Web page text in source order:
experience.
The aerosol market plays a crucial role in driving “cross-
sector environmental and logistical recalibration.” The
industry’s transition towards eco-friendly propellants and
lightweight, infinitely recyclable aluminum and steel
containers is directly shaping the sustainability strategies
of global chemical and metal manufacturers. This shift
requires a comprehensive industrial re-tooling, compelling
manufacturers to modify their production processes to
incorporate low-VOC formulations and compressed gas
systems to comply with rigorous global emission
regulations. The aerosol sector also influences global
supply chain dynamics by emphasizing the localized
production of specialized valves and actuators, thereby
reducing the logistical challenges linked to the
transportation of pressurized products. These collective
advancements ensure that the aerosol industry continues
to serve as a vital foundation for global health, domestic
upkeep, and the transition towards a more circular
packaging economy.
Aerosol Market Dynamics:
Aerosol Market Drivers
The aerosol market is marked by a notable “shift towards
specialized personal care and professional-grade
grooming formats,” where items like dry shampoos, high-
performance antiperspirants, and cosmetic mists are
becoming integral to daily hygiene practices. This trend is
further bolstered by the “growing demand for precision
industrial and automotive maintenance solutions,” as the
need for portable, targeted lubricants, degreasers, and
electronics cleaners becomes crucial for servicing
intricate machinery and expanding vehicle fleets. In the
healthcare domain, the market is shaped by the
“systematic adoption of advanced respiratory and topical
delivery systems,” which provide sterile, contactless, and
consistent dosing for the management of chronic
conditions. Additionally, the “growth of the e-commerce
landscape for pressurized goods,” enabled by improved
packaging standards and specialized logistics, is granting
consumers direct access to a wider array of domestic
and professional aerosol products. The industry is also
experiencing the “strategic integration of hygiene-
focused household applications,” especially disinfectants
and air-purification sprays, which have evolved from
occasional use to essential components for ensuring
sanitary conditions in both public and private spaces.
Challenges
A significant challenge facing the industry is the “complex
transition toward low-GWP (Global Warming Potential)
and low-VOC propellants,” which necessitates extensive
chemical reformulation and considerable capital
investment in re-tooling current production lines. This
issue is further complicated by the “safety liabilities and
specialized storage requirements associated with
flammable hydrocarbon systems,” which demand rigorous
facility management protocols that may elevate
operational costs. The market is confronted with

☆ ☆ ☆ ☆

_WORK TO BE COMPLETED_
Would you please transcribe the lines above exactly, starting with the first line of the material and ending with the line that has "healthcare domain, the"?

_TASK RESULT_
Web page text in source order:
experience.
The aerosol market plays a crucial role in driving “cross-
sector environmental and logistical recalibration.” The
industry’s transition towards eco-friendly propellants and
lightweight, infinitely recyclable aluminum and steel
containers is directly shaping the sustainability strategies
of global chemical and metal manufacturers. This shift
requires a comprehensive industrial re-tooling, compelling
manufacturers to modify their production processes to
incorporate low-VOC formulations and compressed gas
systems to comply with rigorous global emission
regulations. The aerosol sector also influences global
supply chain dynamics by emphasizing the localized
production of specialized valves and actuators, thereby
reducing the logistical challenges linked to the
transportation of pressurized products. These collective
advancements ensure that the aerosol industry continues
to serve as a vital foundation for global health, domestic
upkeep, and the transition towards a more circular
packaging economy.
Aerosol Market Dynamics:
Aerosol Market Drivers
The aerosol market is marked by a notable “shift towards
specialized personal care and professional-grade
grooming formats,” where items like dry shampoos, high-
performance antiperspirants, and cosmetic mists are
becoming integral to daily hygiene practices. This trend is
further bolstered by the “growing demand for precision
industrial and automotive maintenance solutions,” as the
need for portable, targeted lubricants, degreasers, and
electronics cleaners becomes crucial for servicing
intricate machinery and expanding vehicle fleets. In the
healthcare domain, the market is shaped by the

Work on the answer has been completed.